[Work request]: Among the lines below, return each one that contains the word "Tiny".

(Data extracted from a collection)

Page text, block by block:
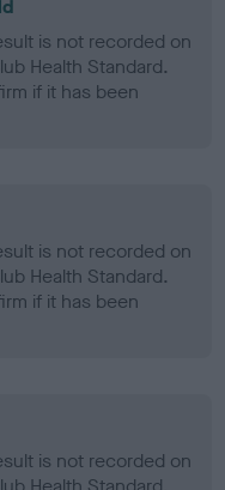
is not recorded on
Health Standard.
if it has been
is not recorded on
Health Standard.
if it has been
is not recorded on
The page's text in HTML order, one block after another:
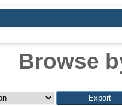
Browse
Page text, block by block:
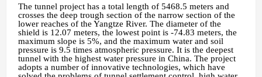
The tunnel project has a total length of 5468.5 meters and
crosses the deep trough section of the narrow section of the
lower reaches of the Yangtze River. The diameter of the
shield is 12.07 meters, the lowest point is -74.83 meters, the
maximum slope is 5%, and the maximum water and soil
pressure is 9.5 times atmospheric pressure. It is the deepest
tunnel with the highest water pressure in China. The project
adopts a number of innovative technologies, which have
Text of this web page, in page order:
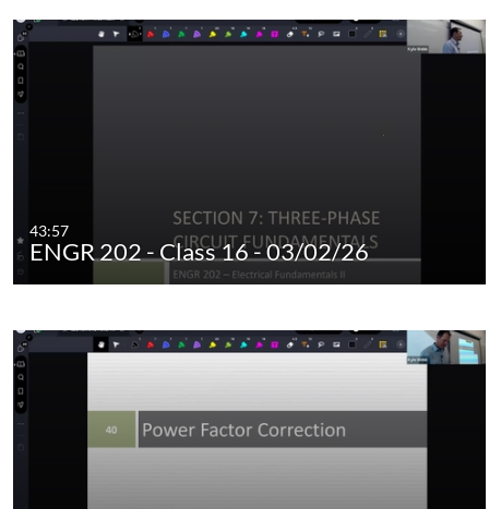
43:57
ENGR 202 - Class 16 - 03/02/26
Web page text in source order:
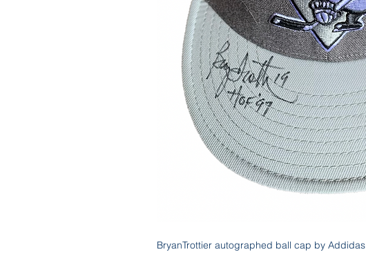
BryanTrottier autographed ball cap by Addidas
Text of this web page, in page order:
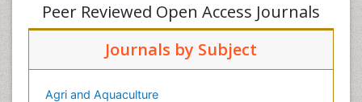
Peer Reviewed Open Access Journals
Journals by Subject
Agri and Aquaculture
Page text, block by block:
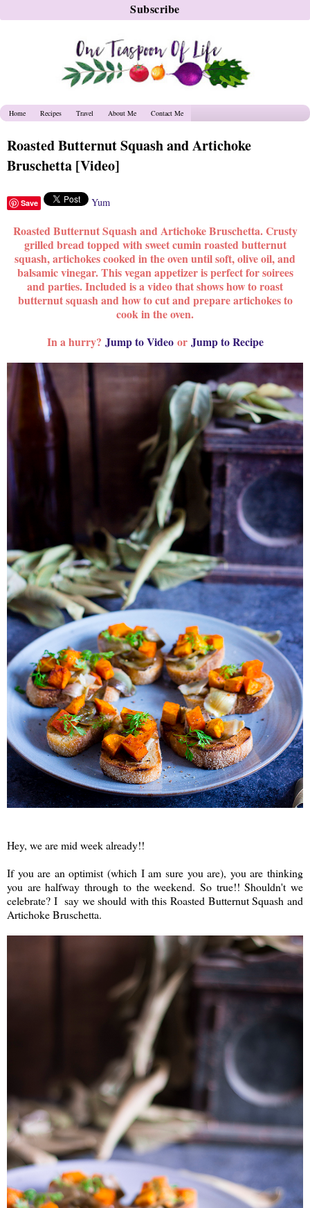
Home Recipes Travel About Me Contact Me
Roasted Butternut Squash and Artichoke
Bruschetta [Video]
Save Yum
Roasted Butternut Squash and Artichoke Bruschetta. Crusty
grilled bread topped with sweet cumin roasted butternut
squash, artichokes cooked in the oven until soft, olive oil, and
balsamic vinegar. This vegan appetizer is perfect for soirees
and parties. Included is a video that shows how to roast
butternut squash and how to cut and prepare artichokes to
cook in the oven.
In a hurry? Jump to Videoor Jump to Recipe
Hey, we are mid week already!!
If you are an optimist (which I am sure you are), you are thinking
you are halfway through to the weekend. So true!! Shouldn't we
celebrate? I say we should with this Roasted Butternut Squash and
Artichoke Bruschetta.
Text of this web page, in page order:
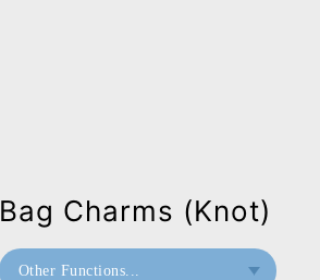
Bag Charms (Knot)
Other Functions...
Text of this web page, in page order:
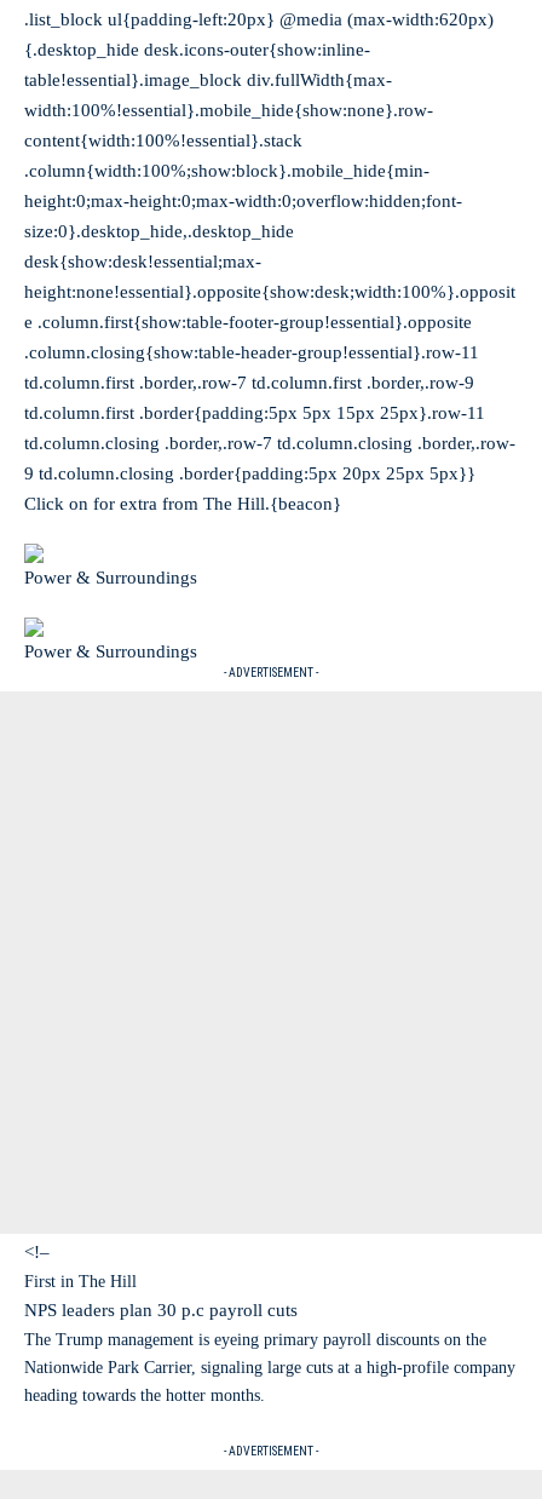
.list_block ul{padding-left:20px} @media (max-width:620px)
{.desktop_hide desk.icons-outer{show:inline-
table!essential}.image_block div.fullWidth{max-
width:100%!essential}.mobile_hide{show:none}.row-
content{width:100%!essential}.stack
.column{width:100%;show:block}.mobile_hide{min-
height:0;max-height:0;max-width:0;overflow:hidden;font-
size:0}.desktop_hide,.desktop_hide
desk{show:desk!essential;max-
height:none!essential}.opposite{show:desk;width:100%}.opposit
e .column.first{show:table-footer-group!essential}.opposite
.column.closing{show:table-header-group!essential}.row-11
td.column.first .border,.row-7 td.column.first .border,.row-9
td.column.first .border{padding:5px 5px 15px 25px}.row-11
td.column.closing .border,.row-7 td.column.closing .border,.row-
9 td.column.closing .border{padding:5px 20px 25px 5px}}
Click on for extra from The Hill.{beacon}
Power & Surroundings
Power & Surroundings
- ADVERTISEMENT -
<!–
First in The Hill
NPS leaders plan 30 p.c payroll cuts
The Trump management is eyeing primary payroll discounts on the
Nationwide Park Carrier, signaling large cuts at a high-profile company
heading towards the hotter months.
- ADVERTISEMENT -
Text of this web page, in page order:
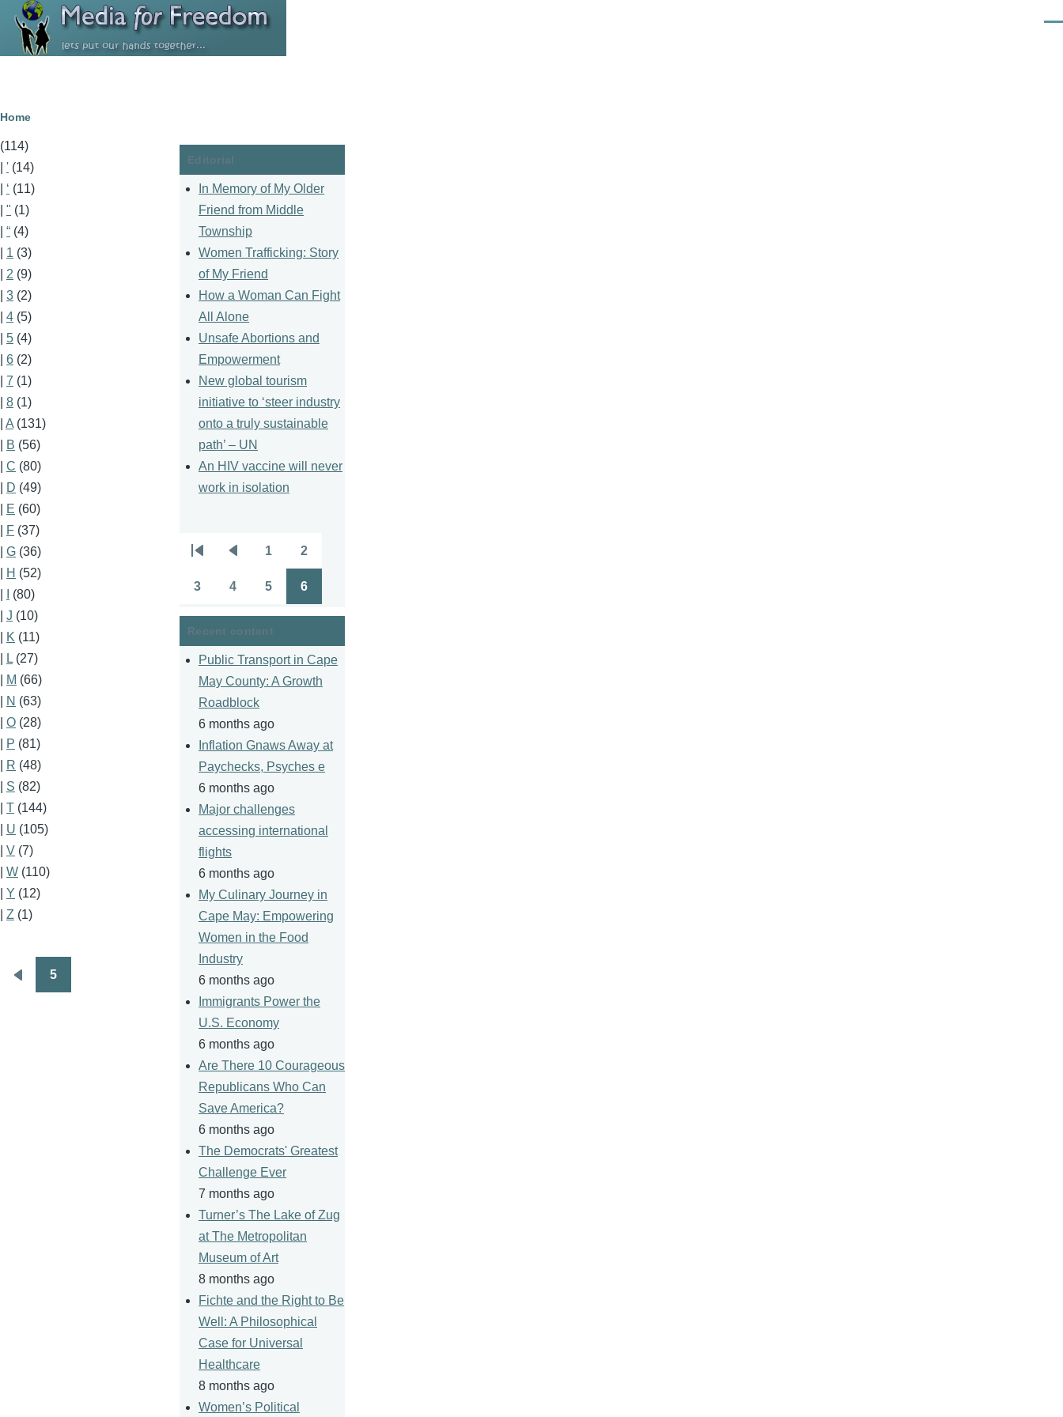
Skip to main content
Breadcrumb
Home
(114)
' (14)
‘ (11)
" (1)
“ (4)
1 (3)
2 (9)
3 (2)
4 (5)
5 (4)
6 (2)
7 (1)
8 (1)
A (131)
B (56)
C (80)
D (49)
E (60)
F (37)
G (36)
H (52)
(80)
J (10)
K (11)
L (27)
M (66)
N (63)
O (28)
P (81)
R (48)
S (82)
T (144)
U (105)
V (7)
W (110)
Y (12)
Z (1)
Pagination
Previous
5
Editorial
In Memory of My Older
Friend from Middle
Township
Women Trafficking: Story
of My Friend
How a Woman Can Fight
All Alone
Unsafe Abortions and
Empowerment
New global tourism
initiative to ‘steer industry
onto a truly sustainable
path’ – UN
An HIV vaccine will never
work in isolation
Pagination
page
page
1 2
3 4 5 6
Recent content
Public Transport in Cape
May County: A Growth
Roadblock
6 months ago
Inflation Gnaws Away at
Paychecks, Psyches e
6 months ago
Major challenges
accessing international
flights
6 months ago
My Culinary Journey in
Cape May: Empowering
Women in the Food
Industry
6 months ago
Immigrants Power the
U.S. Economy
6 months ago
Are There 10 Courageous
Republicans Who Can
Save America?
6 months ago
The Democrats' Greatest
Challenge Ever
7 months ago
Turner’s The Lake of Zug
at The Metropolitan
Museum of Art
8 months ago
Fichte and the Right to Be
Well: A Philosophical
Case for Universal
Healthcare
8 months ago
Women’s Political
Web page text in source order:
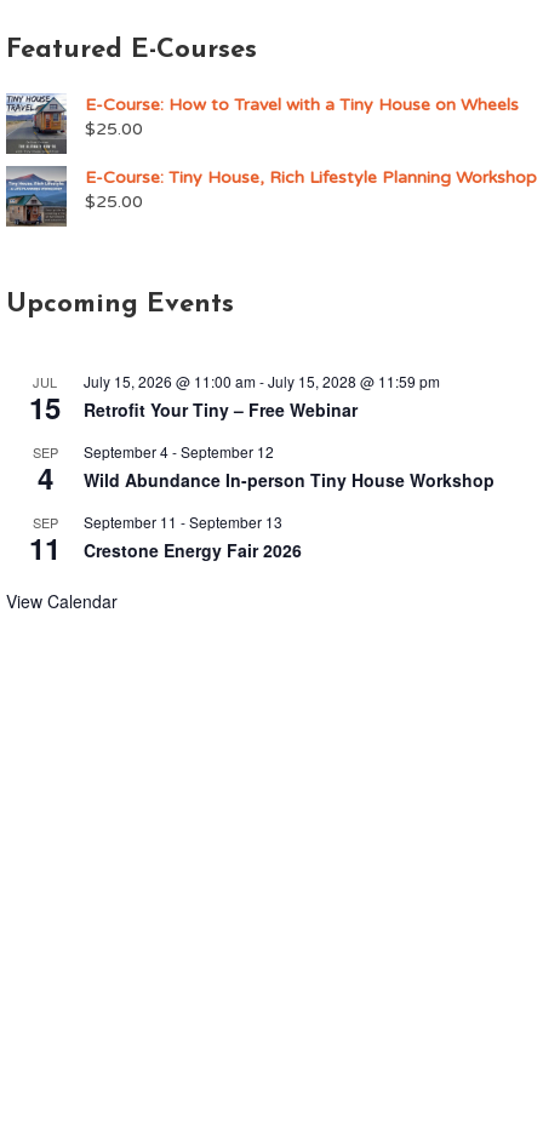
Featured E-Courses
E-Course: How to Travel with a Tiny House on Wheels
$25.00
E-Course: Tiny House, Rich Lifestyle Planning Workshop
$25.00
Upcoming Events
JUL
15
July 15, 2026 @ 11:00 am-July 15, 2028 @ 11:59 pm
Retrofit Your Tiny – Free Webinar
SEP
4
September 4-September 12
Wild Abundance In-person Tiny House Workshop
SEP
11
September 11 -September 13
Crestone Energy Fair 2026
View Calendar
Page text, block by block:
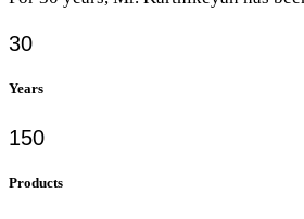
30
Years
150
Products
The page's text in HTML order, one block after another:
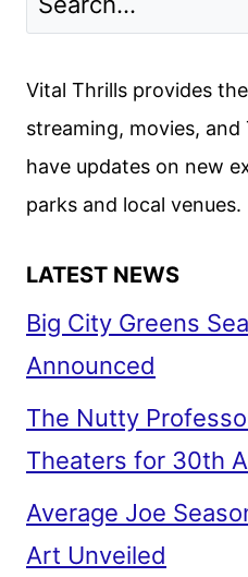
Vital Thrills provides
streaming, movies, and
have updates on new
parks and local venues.
LATEST NEWS
Big City Greens
Announced
The Nutty
Theaters for 30th
Average Joe
Art Unveiled

[Result of this exercise]:
E-Course: How to Travel with a Tiny House on Wheels
E-Course: Tiny House, Rich Lifestyle Planning Workshop
Retrofit Your Tiny – Free Webinar
Wild Abundance In-person Tiny House Workshop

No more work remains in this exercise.